TASK TO CARRY OUT ▸ Quote all of the data below exactly, please.
*** Begin section ***
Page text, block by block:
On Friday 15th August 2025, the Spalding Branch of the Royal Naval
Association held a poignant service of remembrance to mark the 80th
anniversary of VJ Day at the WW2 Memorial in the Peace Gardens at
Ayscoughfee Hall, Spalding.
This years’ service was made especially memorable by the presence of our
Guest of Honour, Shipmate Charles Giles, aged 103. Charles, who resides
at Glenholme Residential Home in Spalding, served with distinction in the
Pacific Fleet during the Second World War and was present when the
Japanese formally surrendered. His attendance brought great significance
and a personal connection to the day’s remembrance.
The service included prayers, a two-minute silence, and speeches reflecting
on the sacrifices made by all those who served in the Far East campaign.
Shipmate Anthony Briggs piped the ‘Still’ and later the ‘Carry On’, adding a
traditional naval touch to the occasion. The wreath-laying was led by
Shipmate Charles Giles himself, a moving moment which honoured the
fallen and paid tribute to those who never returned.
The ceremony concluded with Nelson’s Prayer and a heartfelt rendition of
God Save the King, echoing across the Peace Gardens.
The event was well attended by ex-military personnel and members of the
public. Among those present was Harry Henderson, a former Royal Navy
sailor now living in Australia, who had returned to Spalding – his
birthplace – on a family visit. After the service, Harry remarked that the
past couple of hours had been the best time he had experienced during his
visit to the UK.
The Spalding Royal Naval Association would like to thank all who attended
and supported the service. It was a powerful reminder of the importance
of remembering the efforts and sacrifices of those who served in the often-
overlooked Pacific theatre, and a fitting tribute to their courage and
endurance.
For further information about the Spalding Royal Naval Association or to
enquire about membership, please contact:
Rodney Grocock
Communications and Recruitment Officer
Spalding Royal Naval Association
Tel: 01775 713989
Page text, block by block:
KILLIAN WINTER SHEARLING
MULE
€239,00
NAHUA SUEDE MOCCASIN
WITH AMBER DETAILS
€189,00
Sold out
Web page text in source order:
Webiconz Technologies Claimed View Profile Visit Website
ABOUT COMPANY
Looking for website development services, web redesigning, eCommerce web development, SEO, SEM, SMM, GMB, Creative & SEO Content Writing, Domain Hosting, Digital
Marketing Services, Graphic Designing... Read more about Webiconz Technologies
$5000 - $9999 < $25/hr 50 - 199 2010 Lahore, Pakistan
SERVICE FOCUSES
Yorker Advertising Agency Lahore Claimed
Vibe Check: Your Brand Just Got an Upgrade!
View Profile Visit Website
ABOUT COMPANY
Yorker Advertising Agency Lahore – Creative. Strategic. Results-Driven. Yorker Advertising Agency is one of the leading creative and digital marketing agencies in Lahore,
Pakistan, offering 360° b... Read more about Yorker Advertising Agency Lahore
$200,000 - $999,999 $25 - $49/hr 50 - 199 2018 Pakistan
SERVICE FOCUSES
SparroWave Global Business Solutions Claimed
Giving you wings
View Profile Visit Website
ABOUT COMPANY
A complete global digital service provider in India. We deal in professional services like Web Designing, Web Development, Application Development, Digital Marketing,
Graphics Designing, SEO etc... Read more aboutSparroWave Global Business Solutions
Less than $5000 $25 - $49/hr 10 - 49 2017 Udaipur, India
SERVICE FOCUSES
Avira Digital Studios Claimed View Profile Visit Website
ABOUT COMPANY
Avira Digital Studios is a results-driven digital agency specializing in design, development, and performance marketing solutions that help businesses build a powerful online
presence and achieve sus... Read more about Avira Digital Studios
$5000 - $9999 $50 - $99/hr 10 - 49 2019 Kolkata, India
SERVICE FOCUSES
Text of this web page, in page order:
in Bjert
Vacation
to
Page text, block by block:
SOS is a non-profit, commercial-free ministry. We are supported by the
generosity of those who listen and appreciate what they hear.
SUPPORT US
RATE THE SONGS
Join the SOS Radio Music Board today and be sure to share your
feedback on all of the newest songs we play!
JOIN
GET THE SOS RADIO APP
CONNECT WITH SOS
*** End section ***
EXERCISE RESPONSE ▸
Page text, block by block:
On Friday 15th August 2025, the Spalding Branch of the Royal Naval
Association held a poignant service of remembrance to mark the 80th
anniversary of VJ Day at the WW2 Memorial in the Peace Gardens at
Ayscoughfee Hall, Spalding.
This years’ service was made especially memorable by the presence of our
Guest of Honour, Shipmate Charles Giles, aged 103. Charles, who resides
at Glenholme Residential Home in Spalding, served with distinction in the
Pacific Fleet during the Second World War and was present when the
Japanese formally surrendered. His attendance brought great significance
and a personal connection to the day’s remembrance.
The service included prayers, a two-minute silence, and speeches reflecting
on the sacrifices made by all those who served in the Far East campaign.
Shipmate Anthony Briggs piped the ‘Still’ and later the ‘Carry On’, adding a
traditional naval touch to the occasion. The wreath-laying was led by
Shipmate Charles Giles himself, a moving moment which honoured the
fallen and paid tribute to those who never returned.
The ceremony concluded with Nelson’s Prayer and a heartfelt rendition of
God Save the King, echoing across the Peace Gardens.
The event was well attended by ex-military personnel and members of the
public. Among those present was Harry Henderson, a former Royal Navy
sailor now living in Australia, who had returned to Spalding – his
birthplace – on a family visit. After the service, Harry remarked that the
past couple of hours had been the best time he had experienced during his
visit to the UK.
The Spalding Royal Naval Association would like to thank all who attended
and supported the service. It was a powerful reminder of the importance
of remembering the efforts and sacrifices of those who served in the often-
overlooked Pacific theatre, and a fitting tribute to their courage and
endurance.
For further information about the Spalding Royal Naval Association or to
enquire about membership, please contact:
Rodney Grocock
Communications and Recruitment Officer
Spalding Royal Naval Association
Tel: 01775 713989
Page text, block by block:
KILLIAN WINTER SHEARLING
MULE
€239,00
NAHUA SUEDE MOCCASIN
WITH AMBER DETAILS
€189,00
Sold out
Web page text in source order:
Webiconz Technologies Claimed View Profile Visit Website
ABOUT COMPANY
Looking for website development services, web redesigning, eCommerce web development, SEO, SEM, SMM, GMB, Creative & SEO Content Writing, Domain Hosting, Digital
Marketing Services, Graphic Designing... Read more about Webiconz Technologies
$5000 - $9999 < $25/hr 50 - 199 2010 Lahore, Pakistan
SERVICE FOCUSES
Yorker Advertising Agency Lahore Claimed
Vibe Check: Your Brand Just Got an Upgrade!
View Profile Visit Website
ABOUT COMPANY
Yorker Advertising Agency Lahore – Creative. Strategic. Results-Driven. Yorker Advertising Agency is one of the leading creative and digital marketing agencies in Lahore,
Pakistan, offering 360° b... Read more about Yorker Advertising Agency Lahore
$200,000 - $999,999 $25 - $49/hr 50 - 199 2018 Pakistan
SERVICE FOCUSES
SparroWave Global Business Solutions Claimed
Giving you wings
View Profile Visit Website
ABOUT COMPANY
A complete global digital service provider in India. We deal in professional services like Web Designing, Web Development, Application Development, Digital Marketing,
Graphics Designing, SEO etc... Read more aboutSparroWave Global Business Solutions
Less than $5000 $25 - $49/hr 10 - 49 2017 Udaipur, India
SERVICE FOCUSES
Avira Digital Studios Claimed View Profile Visit Website
ABOUT COMPANY
Avira Digital Studios is a results-driven digital agency specializing in design, development, and performance marketing solutions that help businesses build a powerful online
presence and achieve sus... Read more about Avira Digital Studios
$5000 - $9999 $50 - $99/hr 10 - 49 2019 Kolkata, India
SERVICE FOCUSES
Text of this web page, in page order:
in Bjert
Vacation
to
Page text, block by block:
SOS is a non-profit, commercial-free ministry. We are supported by the
generosity of those who listen and appreciate what they hear.
SUPPORT US
RATE THE SONGS
Join the SOS Radio Music Board today and be sure to share your
feedback on all of the newest songs we play!
JOIN
GET THE SOS RADIO APP
CONNECT WITH SOS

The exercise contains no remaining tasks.